Assessore Emilia: togliere istituti professionali, devono essere tutti licei

Stampa

“Dobbiamo togliere gli istituti professionali, che non possono essere solo dei riformatori, considerati istituti di serie B perché ad oggi sono presidi sociali: devono diventare tutti licei”.

A dirlo, riporta Repubblica, è l’assessore allo Sviluppo economico dell’Emilia Romagna Vincenzo Colla.

“Non dico che i professionali sono dei riformatori – spiega -, ma che questa è l’idea comune che gira e che va contrastata. Intendevo dire che questi istituti, dove ci sono docenti di valore, vanno qualificati e valorizzati, non considerate scuole dove vanno gli studenti difficili, che provengono da contesti svantaggiati”.

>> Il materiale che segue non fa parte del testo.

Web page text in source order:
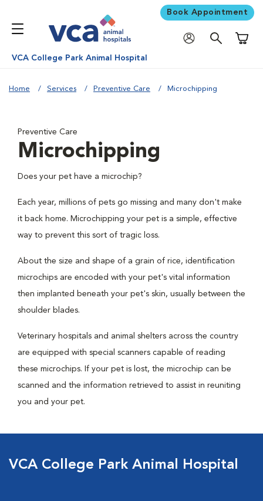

“Non basterà cambiare nome, ma almeno diamo un segnale: non è possibile che solo il nome di una scuola diventi una questione di censo e che una volta finita la scuola le opportunità siano ancora una questione di censo – evidenzia-. Facciamo capire che i professionali non sono istituti di serie B, dove vanno solo i ragazzi in difficoltà, mentre le élite vanno ai licei. Stiamo parlando di ragazzi e di scuola pubblica. Il tema è creare uguaglianza. Ricordo, con Tullio De Mauro, che esiste una intelligenza delle mani”.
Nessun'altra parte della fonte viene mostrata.